伴侶聯盟提出之第3案為修正「家屬制度」,讓無血緣關係之友伴、病友及「靈修」團體具有成家之權利。查現行民法親屬編第六章「家」第 1123 條第 3項即允許不具親屬身分之人,以永久共同生活為目的而同居者,彼此之間亦可成為家屬。
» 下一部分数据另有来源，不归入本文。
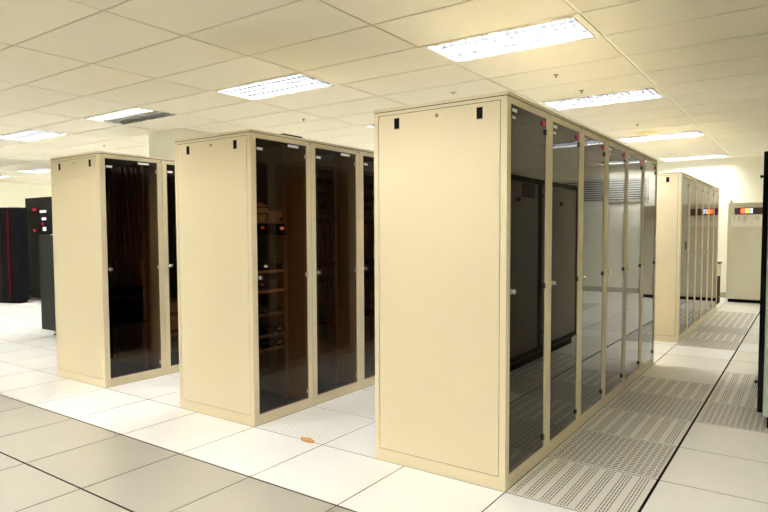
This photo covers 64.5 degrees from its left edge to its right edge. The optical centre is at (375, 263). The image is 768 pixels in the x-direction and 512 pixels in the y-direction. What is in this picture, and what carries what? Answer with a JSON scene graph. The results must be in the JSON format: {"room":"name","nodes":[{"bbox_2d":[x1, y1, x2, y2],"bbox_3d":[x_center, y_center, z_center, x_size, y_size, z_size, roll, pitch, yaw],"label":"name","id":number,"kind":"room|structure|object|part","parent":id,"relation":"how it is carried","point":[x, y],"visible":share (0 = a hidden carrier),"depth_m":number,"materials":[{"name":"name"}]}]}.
{"room":"server room","nodes":[
{"label":"server room","id":0,"kind":"room"},
{"bbox_2d":[0,182,51,207],"bbox_3d":[-11.632,-0.756,14.266,0.100,2.880,17.350,2,4,35],"label":"wall","id":1,"kind":"structure","parent":0,"point":[11,194],"depth_m":16.73,"materials":[{"name":"paint"}]},
{"bbox_2d":[0,0,767,184],"bbox_3d":[-2.679,-1.851,7.820,22.100,0.140,17.550,2,4,35],"label":"ceiling","id":2,"kind":"structure","parent":0,"point":[63,62],"depth_m":5.11,"materials":[{"name":"white tile"}]},
{"bbox_2d":[18,167,50,172],"bbox_3d":[-7.379,-2.092,13.403,1.194,0.108,0.554,2,4,35],"label":"ceiling light","id":3,"kind":"object","parent":2,"relation":"attached to","point":[34,170],"visible":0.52,"depth_m":13.47,"materials":[{"name":"paint"}]},
{"bbox_2d":[0,128,70,141],"bbox_3d":[-4.885,-1.859,8.636,1.194,0.108,0.554,2,4,35],"label":"ceiling light","id":4,"kind":"object","parent":2,"relation":"attached to","point":[30,135],"visible":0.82,"depth_m":8.65,"materials":[{"name":"paint"}]},
{"bbox_2d":[80,106,179,124],"bbox_3d":[-2.930,-1.797,7.246,1.194,0.108,0.554,2,4,35],"label":"ceiling light","id":5,"kind":"object","parent":2,"relation":"attached to","point":[135,114],"visible":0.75,"depth_m":7.25,"materials":[{"name":"paint"}]},
{"bbox_2d":[211,71,340,100],"bbox_3d":[-0.975,-1.735,5.855,1.194,0.108,0.554,2,4,35],"label":"ceiling light","id":6,"kind":"object","parent":2,"relation":"attached to","point":[297,82],"visible":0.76,"depth_m":5.85,"materials":[{"name":"paint"}]},
{"bbox_2d":[360,124,373,128],"bbox_3d":[0.440,-1.844,7.839,1.194,0.108,0.554,2,4,35],"label":"ceiling light","id":7,"kind":"object","parent":2,"relation":"attached to","point":[371,126],"visible":0.04,"depth_m":8.01,"materials":[{"name":"paint"}]},
{"bbox_2d":[419,13,602,63],"bbox_3d":[0.980,-1.674,4.464,1.194,0.108,0.554,2,4,35],"label":"ceiling light","id":8,"kind":"object","parent":2,"relation":"attached to","point":[573,27],"visible":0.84,"depth_m":4.46,"materials":[{"name":"paint"}]},
{"bbox_2d":[537,86,667,110],"bbox_3d":[2.395,-1.782,6.448,1.194,0.108,0.554,2,4,35],"label":"ceiling light","id":9,"kind":"object","parent":2,"relation":"attached to","point":[655,92],"visible":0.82,"depth_m":6.46,"materials":[{"name":"paint"}]},
{"bbox_2d":[614,130,707,142],"bbox_3d":[4.228,-1.923,9.018,1.194,0.108,0.554,2,4,35],"label":"ceiling light","id":10,"kind":"object","parent":2,"relation":"attached to","point":[698,132],"visible":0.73,"depth_m":9.04,"materials":[{"name":"paint"}]},
{"bbox_2d":[657,153,730,160],"bbox_3d":[6.067,-2.065,11.597,1.194,0.108,0.554,2,4,35],"label":"ceiling light","id":11,"kind":"object","parent":2,"relation":"attached to","point":[725,154],"visible":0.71,"depth_m":11.64,"materials":[{"name":"paint"}]},
{"bbox_2d":[0,297,767,511],"bbox_3d":[-2.666,0.945,7.964,22.100,0.060,17.550,2,4,35],"label":"floor","id":12,"kind":"structure","parent":0,"point":[688,434],"depth_m":3.67,"materials":[{"name":"white tile"}]},
{"bbox_2d":[0,207,29,302],"bbox_3d":[-7.578,-0.164,11.899,2.079,1.800,0.589,2,4,35],"label":"tall cabinet","id":13,"kind":"object","parent":12,"relation":"on","point":[14,251],"visible":1,"depth_m":11.41,"materials":[{"name":"black metal"}]},
{"bbox_2d":[25,197,52,297],"bbox_3d":[-6.470,-0.314,12.465,1.220,2.030,0.770,2,4,35],"label":"tall cabinet","id":14,"kind":"object","parent":12,"relation":"on","point":[39,210],"visible":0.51,"depth_m":12.26,"materials":[{"name":"black metal"}]},
{"bbox_2d":[39,235,55,335],"bbox_3d":[-3.863,0.281,7.849,0.628,1.290,0.606,2,4,35],"label":"cabinet","id":15,"kind":"object","parent":12,"relation":"on","point":[46,255],"visible":0.18,"depth_m":7.68,"materials":[{"name":"grey metal"}]},
{"bbox_2d":[50,151,165,387],"bbox_3d":[-2.433,0.041,5.562,0.820,1.990,0.602,2,4,35],"label":"rack","id":16,"kind":"object","parent":12,"relation":"on","point":[108,252],"visible":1,"depth_m":5.32,"materials":[{"name":"beige metal"}]},
{"bbox_3d":[-2.612,-0.913,5.286,0.735,0.016,0.019,2,4,35],"label":"rail","id":17,"kind":"part","parent":16,"relation":"part of","materials":[{"name":"beige metal"}]},
{"bbox_3d":[-2.611,0.037,5.329,0.728,1.880,0.006,2,4,35],"label":"panel","id":18,"kind":"part","parent":16,"relation":"part of","materials":[{"name":"beige paint"}]},
{"bbox_3d":[-2.603,1.013,5.385,0.735,0.068,0.019,2,4,35],"label":"rail","id":19,"kind":"part","parent":16,"relation":"part of","materials":[{"name":"beige metal"}]},
{"bbox_3d":[-2.442,-0.941,5.518,0.805,0.024,0.598,2,4,35],"label":"panel","id":20,"kind":"part","parent":16,"relation":"part of","materials":[{"name":"beige paint"}]},
{"bbox_3d":[-2.119,0.041,5.342,0.008,1.867,0.497,2,4,35],"label":"glass door","id":21,"kind":"part","parent":16,"relation":"part of","materials":[{"name":"black glass"}]},
{"bbox_2d":[161,158,178,373],"bbox_3d":[-2.083,0.014,6.052,0.820,1.990,0.598,2,4,35],"label":"rack","id":22,"kind":"object","parent":12,"relation":"on","point":[168,165],"visible":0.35,"depth_m":5.64,"materials":[{"name":"beige metal"}]},
{"bbox_3d":[-1.771,0.014,5.830,0.008,1.867,0.497,2,4,35],"label":"glass door","id":23,"kind":"part","parent":22,"relation":"part of","materials":[{"name":"black glass"}]},
{"bbox_2d":[149,128,215,158],"bbox_3d":[-2.646,-0.473,8.671,0.760,2.700,0.750,2,4,35],"label":"pillar","id":24,"kind":"structure","parent":12,"relation":"on","point":[161,144],"depth_m":8.30,"materials":[{"name":"paint"}]},
{"bbox_2d":[174,129,312,426],"bbox_3d":[-0.966,0.087,4.519,0.820,1.990,0.602,2,4,35],"label":"rack","id":25,"kind":"object","parent":12,"relation":"on","point":[244,238],"visible":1,"depth_m":4.27,"materials":[{"name":"beige metal"}]},
{"bbox_3d":[-1.146,-0.867,4.242,0.735,0.016,0.019,2,4,35],"label":"rail","id":26,"kind":"part","parent":25,"relation":"part of","materials":[{"name":"beige metal"}]},
{"bbox_3d":[-1.145,0.084,4.286,0.728,1.880,0.006,2,4,35],"label":"panel","id":27,"kind":"part","parent":25,"relation":"part of","materials":[{"name":"beige paint"}]},
{"bbox_3d":[-1.137,1.060,4.341,0.735,0.068,0.019,2,4,35],"label":"rail","id":28,"kind":"part","parent":25,"relation":"part of","materials":[{"name":"beige metal"}]},
{"bbox_3d":[-0.976,-0.894,4.475,0.805,0.024,0.598,2,4,35],"label":"panel","id":29,"kind":"part","parent":25,"relation":"part of","materials":[{"name":"beige paint"}]},
{"bbox_3d":[-0.653,0.087,4.299,0.008,1.867,0.497,2,4,35],"label":"glass door","id":30,"kind":"part","parent":25,"relation":"part of","materials":[{"name":"black glass"}]},
{"bbox_2d":[301,437,313,442],"bbox_3d":[-0.430,1.111,3.829,0.131,0.009,0.056,2,4,35],"label":"scrap","id":31,"kind":"object","parent":12,"relation":"on","point":[309,440],"visible":1,"depth_m":3.82,"materials":[{"name":"orange paper"}]},
{"bbox_2d":[310,140,360,405],"bbox_3d":[-0.617,0.060,5.009,0.820,1.990,0.598,2,4,35],"label":"rack","id":32,"kind":"object","parent":12,"relation":"on","point":[335,169],"visible":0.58,"depth_m":4.77,"materials":[{"name":"black glass"}]},
{"bbox_3d":[-0.628,-0.921,4.963,0.805,0.024,0.598,2,4,35],"label":"panel","id":33,"kind":"part","parent":32,"relation":"part of","materials":[{"name":"beige paint"}]},
{"bbox_2d":[359,149,374,388],"bbox_3d":[-0.269,0.034,5.497,0.820,1.990,0.598,2,4,35],"label":"rack","id":34,"kind":"object","parent":12,"relation":"on","point":[367,260],"visible":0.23,"depth_m":5.11,"materials":[{"name":"beige metal"}]},
{"bbox_3d":[-0.280,-0.948,5.451,0.805,0.024,0.598,2,4,35],"label":"panel","id":35,"kind":"part","parent":34,"relation":"part of","materials":[{"name":"beige paint"}]},
{"bbox_3d":[0.043,0.034,5.275,0.008,1.867,0.497,2,4,35],"label":"glass door","id":36,"kind":"part","parent":34,"relation":"part of","materials":[{"name":"black glass"}]},
{"bbox_2d":[373,91,550,491],"bbox_3d":[0.500,0.134,3.476,0.820,1.990,0.602,2,4,35],"label":"rack","id":37,"kind":"object","parent":12,"relation":"on","point":[461,185],"visible":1,"depth_m":3.22,"materials":[{"name":"beige metal"}]},
{"bbox_3d":[0.320,-0.820,3.199,0.735,0.016,0.019,2,4,35],"label":"rail","id":38,"kind":"part","parent":37,"relation":"part of","materials":[{"name":"beige metal"}]},
{"bbox_3d":[0.330,1.106,3.298,0.735,0.068,0.019,2,4,35],"label":"rail","id":39,"kind":"part","parent":37,"relation":"part of","materials":[{"name":"beige metal"}]},
{"bbox_3d":[0.322,0.130,3.243,0.728,1.880,0.006,2,4,35],"label":"panel","id":40,"kind":"part","parent":37,"relation":"part of","materials":[{"name":"beige paint"}]},
{"bbox_3d":[0.490,-0.848,3.432,0.805,0.024,0.598,2,4,35],"label":"panel","id":41,"kind":"part","parent":37,"relation":"part of","materials":[{"name":"beige paint"}]},
{"bbox_3d":[0.695,0.144,3.064,0.024,0.035,0.035,2,4,35],"label":"handle","id":42,"kind":"part","parent":37,"relation":"part of","materials":[{"name":"metal"}]},
{"bbox_3d":[0.813,0.134,3.256,0.008,1.867,0.497,2,4,35],"label":"glass door","id":43,"kind":"part","parent":37,"relation":"part of","materials":[{"name":"black glass"}]},
{"bbox_2d":[547,111,582,454],"bbox_3d":[0.849,0.107,3.966,0.820,1.990,0.598,2,4,35],"label":"rack","id":44,"kind":"object","parent":12,"relation":"on","point":[565,162],"visible":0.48,"depth_m":3.73,"materials":[{"name":"beige paint"}]},
{"bbox_3d":[0.838,-0.875,3.920,0.805,0.024,0.598,2,4,35],"label":"panel","id":45,"kind":"part","parent":44,"relation":"part of","materials":[{"name":"beige paint"}]},
{"bbox_2d":[578,126,607,428],"bbox_3d":[1.197,0.080,4.454,0.820,1.990,0.598,2,4,35],"label":"rack","id":46,"kind":"object","parent":12,"relation":"on","point":[594,144],"visible":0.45,"depth_m":4.22,"materials":[{"name":"glass"}]},
{"bbox_3d":[1.186,-0.901,4.408,0.805,0.024,0.598,2,4,35],"label":"panel","id":47,"kind":"part","parent":46,"relation":"part of","materials":[{"name":"beige paint"}]},
{"bbox_2d":[603,137,627,406],"bbox_3d":[1.545,0.053,4.942,0.820,1.990,0.598,2,4,35],"label":"rack","id":48,"kind":"object","parent":12,"relation":"on","point":[616,191],"visible":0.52,"depth_m":4.71,"materials":[{"name":"grey glass"}]},
{"bbox_3d":[1.534,-0.928,4.896,0.805,0.024,0.598,2,4,35],"label":"panel","id":49,"kind":"part","parent":48,"relation":"part of","materials":[{"name":"beige paint"}]},
{"bbox_2d":[623,146,643,389],"bbox_3d":[1.893,0.027,5.430,0.820,1.990,0.598,2,4,35],"label":"rack","id":50,"kind":"object","parent":12,"relation":"on","point":[635,159],"visible":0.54,"depth_m":5.20,"materials":[{"name":"beige paint"}]},
{"bbox_3d":[1.883,-0.955,5.384,0.805,0.024,0.598,2,4,35],"label":"panel","id":51,"kind":"part","parent":50,"relation":"part of","materials":[{"name":"beige paint"}]},
{"bbox_2d":[640,154,657,374],"bbox_3d":[2.241,0.000,5.918,0.820,1.990,0.598,2,4,35],"label":"rack","id":52,"kind":"object","parent":12,"relation":"on","point":[650,164],"visible":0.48,"depth_m":5.69,"materials":[{"name":"beige paint"}]},
{"bbox_3d":[2.231,-0.982,5.872,0.805,0.024,0.598,2,4,35],"label":"panel","id":53,"kind":"part","parent":52,"relation":"part of","materials":[{"name":"beige paint"}]},
{"bbox_2d":[654,171,689,342],"bbox_3d":[3.389,-0.088,7.527,0.820,1.990,0.602,2,4,35],"label":"rack","id":54,"kind":"object","parent":12,"relation":"on","point":[673,188],"visible":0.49,"depth_m":7.15,"materials":[{"name":"beige metal"}]},
{"bbox_3d":[3.218,0.884,7.348,0.735,0.068,0.019,2,4,35],"label":"rail","id":55,"kind":"part","parent":54,"relation":"part of","materials":[{"name":"beige metal"}]},
{"bbox_3d":[3.210,-0.092,7.293,0.728,1.880,0.006,2,4,35],"label":"panel","id":56,"kind":"part","parent":54,"relation":"part of","materials":[{"name":"beige paint"}]},
{"bbox_3d":[3.209,-1.042,7.250,0.735,0.016,0.019,2,4,35],"label":"rail","id":57,"kind":"part","parent":54,"relation":"part of","materials":[{"name":"beige metal"}]},
{"bbox_3d":[3.379,-1.070,7.482,0.805,0.024,0.598,2,4,35],"label":"panel","id":58,"kind":"part","parent":54,"relation":"part of","materials":[{"name":"beige paint"}]},
{"bbox_3d":[3.384,-0.079,7.534,0.800,1.971,0.598,2,4,35],"label":"frame","id":59,"kind":"part","parent":54,"relation":"part of","materials":[{"name":"beige paint"}]},
{"bbox_3d":[3.702,-0.089,7.306,0.008,1.867,0.497,2,4,35],"label":"glass door","id":60,"kind":"part","parent":54,"relation":"part of","materials":[{"name":"grey glass"}]},
{"bbox_2d":[687,175,697,334],"bbox_3d":[3.738,-0.115,8.017,0.820,1.990,0.598,2,4,35],"label":"rack","id":61,"kind":"object","parent":12,"relation":"on","point":[693,180],"visible":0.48,"depth_m":7.81,"materials":[{"name":"beige paint"}]},
{"bbox_2d":[694,179,703,328],"bbox_3d":[4.086,-0.142,8.505,0.820,1.990,0.598,2,4,35],"label":"rack","id":62,"kind":"object","parent":12,"relation":"on","point":[700,185],"visible":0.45,"depth_m":8.29,"materials":[{"name":"beige metal"}]},
{"bbox_2d":[701,182,709,322],"bbox_3d":[4.434,-0.169,8.992,0.820,1.990,0.598,2,4,35],"label":"rack","id":63,"kind":"object","parent":12,"relation":"on","point":[706,185],"visible":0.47,"depth_m":8.79,"materials":[{"name":"beige metal"}]},
{"bbox_2d":[707,184,714,316],"bbox_3d":[4.782,-0.196,9.480,0.820,1.990,0.598,2,4,35],"label":"rack","id":64,"kind":"object","parent":12,"relation":"on","point":[712,189],"visible":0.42,"depth_m":9.28,"materials":[{"name":"beige metal"}]},
{"bbox_2d":[712,187,719,312],"bbox_3d":[5.130,-0.222,9.969,0.820,1.990,0.598,2,4,35],"label":"rack","id":65,"kind":"object","parent":12,"relation":"on","point":[716,198],"visible":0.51,"depth_m":9.77,"materials":[{"name":"beige metal"}]},
{"bbox_2d":[717,262,721,303],"bbox_3d":[6.010,0.347,10.934,0.340,0.744,0.320,2,4,35],"label":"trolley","id":66,"kind":"object","parent":12,"relation":"on","point":[719,263],"visible":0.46,"depth_m":10.75,"materials":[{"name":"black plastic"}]},
{"bbox_3d":[6.055,0.454,10.760,0.024,0.450,0.024,2,4,35],"label":"leg","id":67,"kind":"part","parent":66,"relation":"part of","materials":[{"name":"black metal"}]},
{"bbox_3d":[6.009,0.110,10.921,0.320,0.220,0.300,2,4,35],"label":"drawer","id":68,"kind":"part","parent":66,"relation":"part of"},
{"bbox_2d":[726,200,762,302],"bbox_3d":[7.211,-0.222,10.974,1.440,1.865,0.830,2,4,35],"label":"tall cabinet","id":69,"kind":"object","parent":12,"relation":"on","point":[744,234],"visible":0.93,"depth_m":10.92,"materials":[{"name":"beige metal"}]},
{"bbox_2d":[755,151,767,427],"bbox_3d":[3.216,0.166,4.246,0.870,1.820,1.194,2,4,35],"label":"tall cabinet","id":70,"kind":"object","parent":12,"relation":"on","point":[762,394],"visible":1,"depth_m":4.00,"materials":[{"name":"black metal"}]},
{"bbox_2d":[657,156,763,291],"bbox_3d":[2.389,-0.862,14.987,22.100,2.880,0.100,2,4,35],"label":"wall","id":71,"kind":"structure","parent":0,"point":[738,179],"depth_m":11.78,"materials":[{"name":"paint"}]},
{"bbox_2d":[720,292,725,297],"bbox_3d":[2.362,0.479,15.009,21.900,0.100,0.015,2,4,35],"label":"baseboard","id":72,"kind":"structure","parent":71,"relation":"attached to","point":[722,294],"depth_m":11.86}
]}
伴侶聯盟對此現行規定在其草案總說明中亦有提及。是以,草案最主要之修正內容,僅在於家庭之成立不以親屬關係為必要,而得由不具血緣關係之兩人或兩人以上,成立家庭後互為家屬關係。所謂「家人」之概念,係以血緣關係為前提,伴侶聯盟此舉無非想打破「家」的固有意義,然社會上,早已有許多以「家」為名之機構或團體,如中途之家、老人博愛之家等,縱使現行法令並無規定其成員使用「家屬」之稱謂,亦無妨其存在及成員間互相照料之事實。因此,伴侶聯盟推動此修正內容反而限縮了原有概念意涵故此條文是否有其必要性,不言可喻。

多元性別者如同性戀族群,在社會中自有其應有之人權與保障,相對於其他族群並無不同,國家及政府自應予尊重及保障其權益。然而,伴侶聯盟提出所謂婚姻平權〈含同性婚姻〉、伴侶制度及家屬制度等3草案,卻反應了很多深沉而嚴重誤導的價值觀,值得吾人進一步深思,其對社會之影響及衝擊,當有更謹慎之思慮及作為,還望社會賢達深思熟慮,除以包容、理性之態度面對各方之討論外,還應審慎考慮對後代深遠的影響,此乃撰寫此文最懇切之初衷也。